* _EXERCISE DETAILS_:
In the records below, find the line containing "Upper surface (25, 12, 130, 33)"; copy exactly that line and all lines after it to the end, and nothing else.

=== RECORDS TO USE ===

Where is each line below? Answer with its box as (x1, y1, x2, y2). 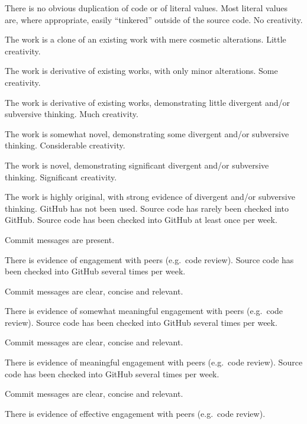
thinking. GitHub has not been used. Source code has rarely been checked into (5, 202, 289, 214)
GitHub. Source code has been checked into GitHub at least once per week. (5, 213, 277, 226)
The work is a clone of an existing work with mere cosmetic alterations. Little (5, 33, 286, 46)
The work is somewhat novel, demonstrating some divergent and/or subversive (5, 127, 289, 140)
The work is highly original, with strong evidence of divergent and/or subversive (5, 190, 295, 203)
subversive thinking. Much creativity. (5, 108, 138, 120)
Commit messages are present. (5, 233, 115, 245)
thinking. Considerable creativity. (5, 139, 125, 151)
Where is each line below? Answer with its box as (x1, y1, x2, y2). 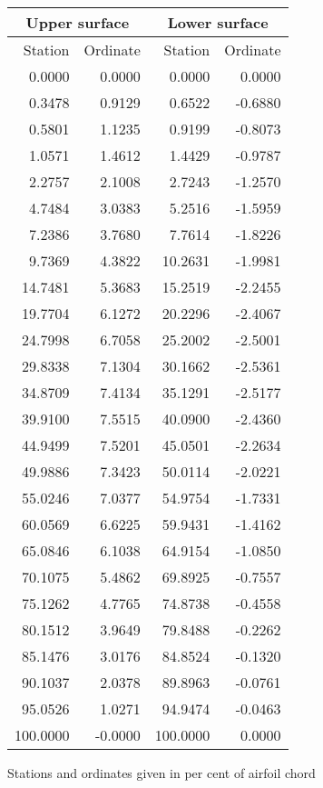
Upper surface (25, 12, 130, 33)
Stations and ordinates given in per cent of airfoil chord (7, 763, 316, 782)
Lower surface (167, 12, 269, 33)

===

* _ANSWER FOR THIS EXERCISE_:
Upper surface (25, 12, 130, 33)
Stations and ordinates given in per cent of airfoil chord (7, 763, 316, 782)
Lower surface (167, 12, 269, 33)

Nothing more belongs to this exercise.